RECORDS PROVIDED
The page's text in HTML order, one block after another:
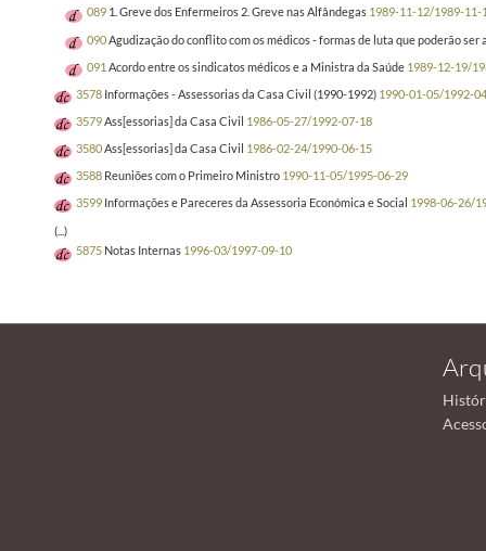
089 1. Greve dos Enfermeiros 2. Greve nas Alfândegas 1989-11-12/1989-11-
090Agudização do conflito com os médicos - formas de luta que poderão ser
091 Acordo entre os sindicatos médicos e a Ministra da Saúde 1989-12-19/
3578 Informações - Assessorias da Casa Civil (1990-1992) 1990-01-05/1992-
3579Ass[essorias] da Casa Civil 1986-05-27/1992-07-18
3580Ass[essorias] da Casa Civil 1986-02-24/1990-06-15
3588 Reuniões com o Primeiro Ministro 1990-11-05/1995-06-29
3599 Informações e Pareceres da Assessoria Económica e Social 1998-06-26/
(...)
5875 Notas Internas 1996-03/1997-09-10
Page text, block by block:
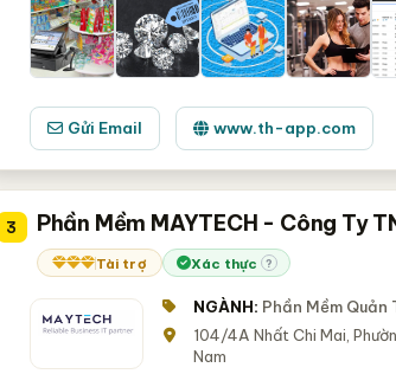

INSTRUCTIONS FOR THE TASK
Every line of the records that includes the word "Civil" should be gathered.

TASK RESULT
3578 Informações - Assessorias da Casa Civil (1990-1992) 1990-01-05/1992-
3579Ass[essorias] da Casa Civil 1986-05-27/1992-07-18
3580Ass[essorias] da Casa Civil 1986-02-24/1990-06-15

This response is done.